Dunque il Berselli, recuperando lo Scappi, ripropone quest’operazione involontariamente interclassista. Ma fa di più: allegando anche le ricette mantovane tra ’800 e ’900 compie un altro, piccolo miracolo. Lo ha spiegato l’altro storico coinvolto nel dibattito, Giancarlo Malacarne: «Cucina mantovana di principi e di popolo, assieme al banchetto conviviale realizzato proprio a Palazzo Te due anni prima, dunque nel 1961 da Angelo Berti, ha segnato la svolta di una cucina locale che rischiava di vedere sparire le proprie radicate tradizioni nel dimenticatoio» proprio perché, accanto alla grande stagione (anche) gastronomica della corte gonzaghesca del Seicento, procede al recupero di una tradizione, quella della tavola mantovana ottocentesca e novecentesca.
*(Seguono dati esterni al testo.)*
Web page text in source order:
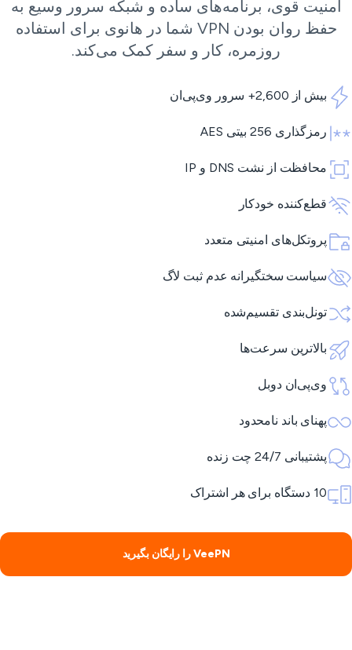
امنیت قوی، برنامه‌های ساده و شبکه سرور وسیع به
حفظ روان بودن VPN شما در هانوی برای استفاده
روزمره، کار و سفر کمک می‌کند.
بیش از 2,600+ سرور وی‌پی‌ان
رمزگذاری 256 بیتی AES
محافظت از نشت DNS و IP
قطع‌کننده خودکار
پروتکل‌های امنیتی متعدد
سیاست سختگیرانه عدم ثبت لاگ
تونل‌بندی تقسیم‌شده
بالاترین سرعت‌ها
وی‌پی‌ان دوبل
پهنای باند نامحدود
پشتیبانی 24/7 چت زنده
10 دستگاه برای هر اشتراک
VeePN را رایگان بگیرید
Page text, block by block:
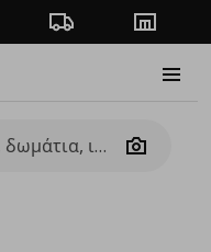
Πορεία παραγγελίας
Camera
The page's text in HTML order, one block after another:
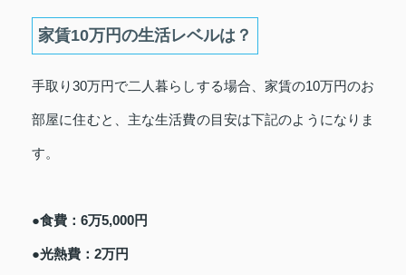
家賃10万円の生活レベルは？
手取り30万円で二人暮らしする場合、家賃の10万円のお
部屋に住むと、主な生活費の目安は下記のようになりま
す。
●食費：6万5,000円
●光熱費：2万円
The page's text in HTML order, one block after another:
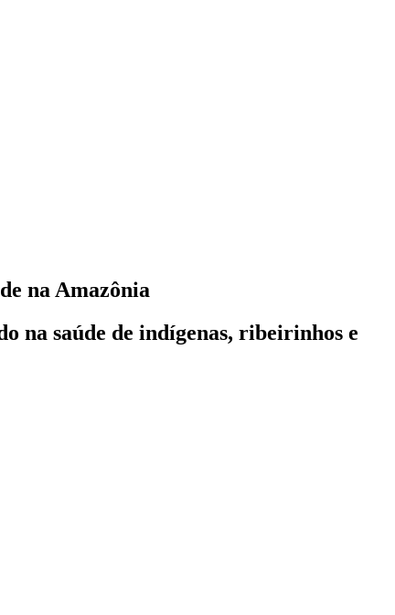
na Amazônia
na saúde de indígenas, ribeirinhos e
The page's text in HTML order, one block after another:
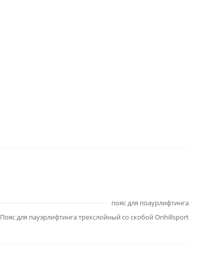
пояс для поаурлифтинга
Пояс для пауэрлифтинга трехслойный со скобой Onhillsport
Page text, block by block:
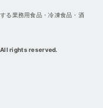
る業務用食品・冷凍食品・酒
rights reserved.
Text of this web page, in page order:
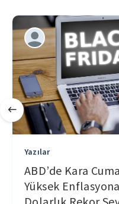
Yazılar
ABD’de Kara
Yüksek
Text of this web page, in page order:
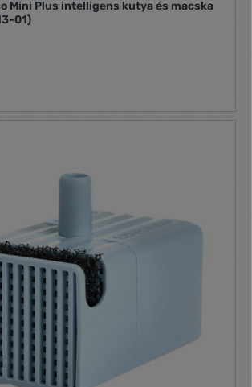
Mini Plus intelligens kutya és macska
01)
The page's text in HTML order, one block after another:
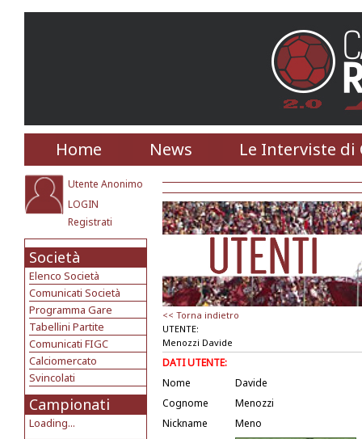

Insomma, in sintesi, fa dialogare non solo le classi sociali, ma anche il tempo: diventa così una sorta di summa di una sapienza comune che va oltre le distinzioni di censo e d’epoca; riunisce in un solo testo tutto un illustre genius loci culinario.

E’ straordinario rilevare come questi fili della storia (e di questa storia) si dipanino perfettamente fino ai nostri giorni, basti pensare al racconto di Antonio Santini: «I miei crearono il nostro ristorante nel 1925. Mio nonno Antonio faceva il pescatore sull’Oglio, mia nonna Teresa si mise a cucinare il suo pescato, così la gente andava a mangiare Dal Pescatore», cucina di popolo, semplice. «Nel 1976 Gaetano Martini (gran custode della tradizione locale con Il Cigno, ristorante dalla lunga ed eccellente storia, ndr) mi regalò il libro di Berselli; poi incontrai Gualtiero Marchesi, il che mi aiutò a innestare nella nostra tradizione casalinga i concetti della nuova tavola», insomma ancora una volta dal basso verso l’alto, in un dialogo fecondo e fertile che produce una crescita continua, Santini l’ha sintetizzata così: «I tortelli di zucca di Teresa erano buonissimi, quelli di mia madre Bruna ancora migliori, ma più buoni ancora quelli di mia moglie Nadia. Il massimo, però, sono quelli di mio figlio Giovanni», il che non deve sorprendere, pensiamo ad esempio al fatto che il Nord, con qualche eccezione, non possedeva almeno fino a non molto tempo fa il concetto stesso di pasta “al dente”.

Santini ha evidenziato però anche un problema: Mantova fino agli anni Novanta vantava molti celebrati indirizzi del mangiarbene d’eccellenza. Oggi ce ne sono di meno, «ma noi mantovani abbiamo sempre avuto la cultura del bello e del buono, dobbiamo tornare a svilupparla».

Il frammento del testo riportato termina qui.